**WHAT TO WORK ON:**
Look through the data for the string "receive". Copy every line where it is found.

**PROVIDED INFORMATION:**
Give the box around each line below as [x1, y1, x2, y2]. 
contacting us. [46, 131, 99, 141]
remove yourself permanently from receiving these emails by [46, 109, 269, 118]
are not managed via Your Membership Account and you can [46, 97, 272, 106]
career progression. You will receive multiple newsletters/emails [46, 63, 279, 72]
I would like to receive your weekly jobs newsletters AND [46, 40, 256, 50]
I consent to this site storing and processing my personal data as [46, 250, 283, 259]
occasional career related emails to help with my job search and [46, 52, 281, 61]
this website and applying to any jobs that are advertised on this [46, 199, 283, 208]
...
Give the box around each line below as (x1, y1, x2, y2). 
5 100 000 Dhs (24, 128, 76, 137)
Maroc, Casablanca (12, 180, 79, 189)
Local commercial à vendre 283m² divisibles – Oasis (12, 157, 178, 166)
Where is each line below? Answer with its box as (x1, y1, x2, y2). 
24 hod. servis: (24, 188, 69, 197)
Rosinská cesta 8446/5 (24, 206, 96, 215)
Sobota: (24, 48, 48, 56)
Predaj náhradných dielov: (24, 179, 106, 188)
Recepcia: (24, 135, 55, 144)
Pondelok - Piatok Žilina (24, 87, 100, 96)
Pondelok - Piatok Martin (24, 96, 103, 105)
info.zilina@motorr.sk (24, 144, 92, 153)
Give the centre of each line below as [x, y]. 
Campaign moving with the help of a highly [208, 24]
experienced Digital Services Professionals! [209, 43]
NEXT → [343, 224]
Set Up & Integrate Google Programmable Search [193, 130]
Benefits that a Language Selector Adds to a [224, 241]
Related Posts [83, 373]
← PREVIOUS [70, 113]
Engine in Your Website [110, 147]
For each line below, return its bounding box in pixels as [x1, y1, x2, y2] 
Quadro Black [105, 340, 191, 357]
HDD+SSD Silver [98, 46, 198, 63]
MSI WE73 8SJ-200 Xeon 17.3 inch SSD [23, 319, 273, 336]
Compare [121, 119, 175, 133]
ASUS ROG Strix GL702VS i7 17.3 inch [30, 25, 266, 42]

**YOUR SOLUTION:**
career progression. You will receive multiple newsletters/emails [46, 63, 279, 72]
I would like to receive your weekly jobs newsletters AND [46, 40, 256, 50]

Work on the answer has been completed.